她的笑意加深,她猜他是为了她将留疤的面容而痛心。“你该不会是想向我道歉了吧?”她美丽的眼睛闪烁着。
“我从不说抱歉的。”他倨傲地道。
“我想也是。”她耸耸肩。“身为飞云堡的堡主,是从不道歉的。你说的话我记得可清楚哩。”她轻松地说。对于被毁了的右颊,她表现得毫不在乎;但他似乎很在意,她实在不想看他那难受的模样。
“我……对不起妳。”蓦地,他道歉了。
“你……”她没听错吧?他跟她道歉?
他轻轻地说:“我一直用沉默伤害妳,即使我明知妳有多爱我。妳说对了,我懦弱得不肯表露我的情感,倘若方才我失去妳,我深切的知道我会后悔一辈子。所以我现在要清清楚楚地告诉妳——”他炯炯的目光落在她惊异的脸上,他声音里的温情令她鼻酸。“我爱妳。也许从我们初遇时,看见妳勇敢的攀墙解救受困的男童时,我便爱上妳与众不同的胆识,也许在妳毫不妥协地和我争论时,也许在妳一次次忤逆我的命令时,更也许只是单纯的在妳的眼角眉梢处,我已经不自觉地因妳而心动……”

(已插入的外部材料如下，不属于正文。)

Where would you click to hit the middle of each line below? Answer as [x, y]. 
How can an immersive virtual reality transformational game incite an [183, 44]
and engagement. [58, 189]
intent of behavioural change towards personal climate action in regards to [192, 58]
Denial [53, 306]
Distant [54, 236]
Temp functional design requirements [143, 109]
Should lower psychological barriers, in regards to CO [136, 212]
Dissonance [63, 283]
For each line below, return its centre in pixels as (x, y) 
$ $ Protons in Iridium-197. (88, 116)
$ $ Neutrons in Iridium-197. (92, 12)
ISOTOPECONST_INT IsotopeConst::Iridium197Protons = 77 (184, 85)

忽地,他的眼睛变得深邃,变得蒙眬。“当妳说妳爱我时,我是那么深深地悸动着,却又那么的恐惧,恐惧我对妳的感情会让我丧失了自我;我吝于付出我的情感,却使妳一再地受到伤害。我今生不会再接受任何一个女人,我爱妳,心蕾……可恨是我们像受了老天的诅咒,我竟不能拥抱妳,我害怕这种折磨,却不知这恐惧已经伤害了妳。心蕾,不论天意如何,我都不会让妳离开,我要妳永远留在我身边。就算我们该死的不能结合,我也不在乎。”他彻底地表露出他心中深处的情意,坦承不讳。

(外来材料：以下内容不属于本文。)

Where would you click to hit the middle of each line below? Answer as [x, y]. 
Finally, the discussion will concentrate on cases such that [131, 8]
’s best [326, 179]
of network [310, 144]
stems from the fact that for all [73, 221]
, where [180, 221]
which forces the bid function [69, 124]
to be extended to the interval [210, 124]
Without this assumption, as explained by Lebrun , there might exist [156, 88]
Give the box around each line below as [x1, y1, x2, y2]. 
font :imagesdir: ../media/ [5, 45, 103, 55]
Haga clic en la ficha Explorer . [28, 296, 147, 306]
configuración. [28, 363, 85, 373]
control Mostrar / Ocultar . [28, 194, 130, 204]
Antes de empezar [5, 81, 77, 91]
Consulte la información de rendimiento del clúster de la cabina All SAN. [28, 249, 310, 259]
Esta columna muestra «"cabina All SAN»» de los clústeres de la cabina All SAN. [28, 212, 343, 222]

容心蕾激动地抱住他,在他肩上喜极而泣。“我不管天意如何安排,我都要和你结合。”她退身仰视他英俊的面容,含泪地注视他。她伸手轻抚她粗犷的面颊,她的声音又轻又软。“抱我……如果你爱我。”她大胆地要求。
“不行。”他抓住她覆在他脸上的手。“我不要失去你。”她的毒没有解。他不可以,他不愿失去她……
她微笑地退身,伸手轻轻扯开胸前的红缎带,轻软的白色袍子像花朵一般缓缓敞开。
她说:“蝴蝶只有一季的生命,她却尝尽花儿的甜蜜;成蝉只有三个昼夜的寿命,但牠凄美的呼声却比谁都有力量。莫绍擎,我不愿为了苟活而任自己憔悴枯萎,我情愿在美丽的时侯和你拥抱,如果不能让心爱的人缠绵,就算活过了百年千岁,也只是无止尽的空虚。爱我就抱我。”

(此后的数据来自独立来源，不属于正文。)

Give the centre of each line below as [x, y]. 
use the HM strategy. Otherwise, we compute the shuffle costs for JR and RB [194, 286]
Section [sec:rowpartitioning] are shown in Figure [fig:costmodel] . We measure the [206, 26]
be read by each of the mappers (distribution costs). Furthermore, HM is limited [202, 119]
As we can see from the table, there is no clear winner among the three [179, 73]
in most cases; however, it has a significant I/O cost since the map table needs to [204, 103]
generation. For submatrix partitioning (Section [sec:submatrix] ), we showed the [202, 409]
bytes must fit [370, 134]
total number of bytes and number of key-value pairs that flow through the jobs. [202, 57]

老天,她真的勇敢,该死的勇敢。勇敢的令他几乎不敢直视她逼人的美丽。他应该反驳她的话,但却不的不承认她说得那么有道理。
他犹豫着,尽管他渴望她渴望到热血沸腾,他却不愿永远的失去她。“我们不一定非得结合……”他虚弱地说。胸口因她的甜美而绷紧。
“但我想要你。”她的红唇微微开启,他饥渴得恨不得一口吞下她,欲望折磨着他们。
“即使拿性命交换?”他一瞬不瞬地紧盯她,他眼里有火花在迸射,闪烁而明亮。他伸手,拇指轻轻按在她柔软丰润的唇办上。
她深深呼吸,闭了闭眼睛,喘了好大一口气。“是的。”她决绝地说。“即使交出我的性命,在欢愉中死去,我想亦没有人比我更幸福。”这是她的真心话。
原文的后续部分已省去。